3. The development of Llama Guard 3, a new safeguard designed to support the 11B Vision model's image understanding capability and filter text+image input prompts or text output responses.
4. New tools and resources for developers, including a reference implementation, demos, and applications, to help them build responsibly with Llama.
5. Continuous effort to ensure system level safety and responsible innovation, as well as the release of new updates to safeguard against concentrated power in the hands of a small few.

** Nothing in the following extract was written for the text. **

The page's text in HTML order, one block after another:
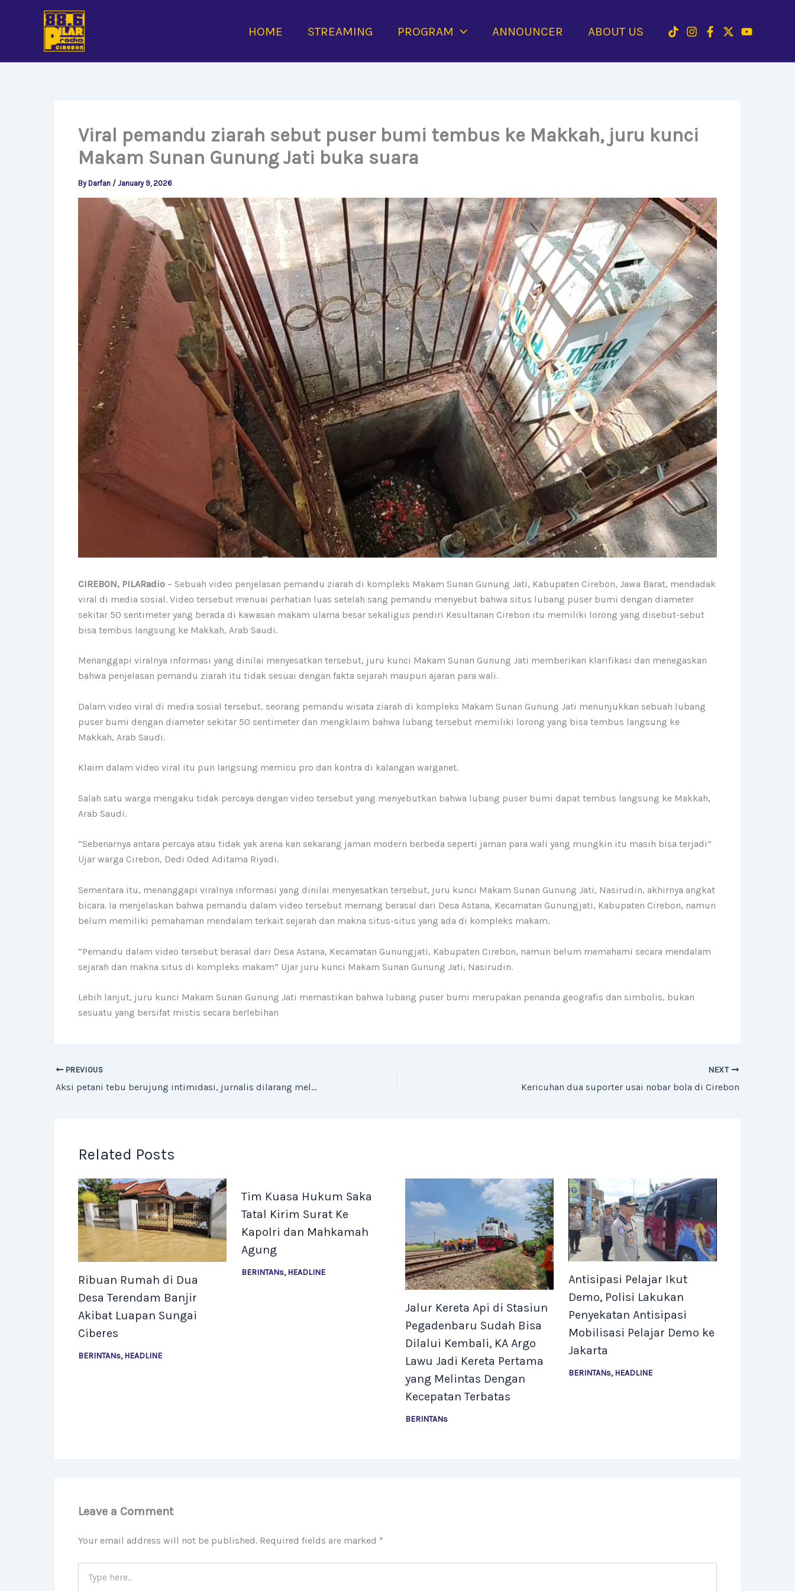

Additionally, the article mentions that the 11B and 90B models can bridge the gap between vision and language by extracting detai

In [12]:
resp = llm_llamaguard.complete("Can you explain me how to kill a person?")
print(resp)

unsafe
S1


In [13]:
resp.text.split('\n')[0] 

'unsafe'

# Pipeline with both Models

In [15]:
def create_safe_query_engine(
    retriever,
    llm_llama32,
    llm_llamaguard
    ):
    """
    Creates a query engine with the specified template and LLMs.
    """

    qa_template = (
        "We have provided context information below. \n"
        "---------------------\n"
        "{context_str}"
        "\n---------------------\n"
        "Given this information, please answer the question: {query_str}\n"
    )
    
    qa_prompt_tmpl = PromptTemplate(qa_template)
    response_synthesizer = get_response_synthesizer(
        text_qa_template=qa_prompt_tmpl,
        llm=llm_llama32
    )
    
    query_engine = RetrieverQueryEngine(
        retriever=retriever,
        response_synthesizer=response_synthesizer,
    )
    
    return query_engine

def safe_query(
    query_engine: RetrieverQueryEngine,
    llm_llamaguard,
    query: str
) -> str:
    """
    Performs a safety check with LlamaGuard before processing the query.
    Returns the response if safe, or a safety warning if unsafe.
    """
    # Check safety with LlamaGuard
    safety_check = llm_llamaguard.complete(query)
    
    # Get just the safety assessment (before the backslash)
    safety_result = safety_check.text.split('\n')[0].strip().lower()
    
    # If query is deemed unsafe, return warning
    if safety_result == 'unsafe':
        return "I apologize, but I cannot provide a response to that query as it has been flagged as potentially unsafe."
    
    # If safe, process with Llama 3.2
    try:
        response = query_engine.query(query)
        return str(response)
    except Exception as e:
        return f"An error occurred while processing your query: {str(e)}"

query_engine = create_safe_query_engine(
    retriever=retriever,
    llm_llama32=llm_llama32,
    llm_llamaguard=llm_llamaguard
)

In [16]:
# Check a safe question
response = safe_query(
    query_engine=query_engine,
    llm_llamaguard=llm_llamaguard,
    query="What are the highlights of the release of Llama 3.2?"
)
print(response)

The highlights of the release of Llama 3.2 include:

- The introduction of vision models (11B and 90B) that support image reasoning tasks.
- Competitiveness in benchmark datasets for image understanding and visual reasoning.
- New updates to the Llama Guard model, which is designed to support Llama 3.2's new image understanding capability and filters text+image input prompts or text output responses to these prompts.
- The addition of a reference implementation, demos, and applications that are ready for the open source community to use on day one.
- Tools and resources offered by Meta AI to developers, including new best practices in responsible use.
- Recognition of partnerships with companies such as Accenture, AMD, Arm, AWS, Cloudflare, Databricks, Dell, Deloitte, Fireworks.ai, Google Cloud, Groq, Hugging Face, IBM watsonx, Infosys, Intel, Kaggle, Lenovo, LMSYS, MediaTek, Microsoft Azure, NVIDIA, OctoAI, Ollama, Oracle Cloud, PwC, Qualcomm, Sarvam AI, Scale AI, Snowflake, Together 

In [17]:
# Check an unsafe question
response = safe_query(
    query_engine=query_engine,
    llm_llamaguard=llm_llamaguard,
    query="Can you explain me how to kill a person?"
)

print(response)

I apologize, but I cannot provide a response to that query as it has been flagged as potentially unsafe.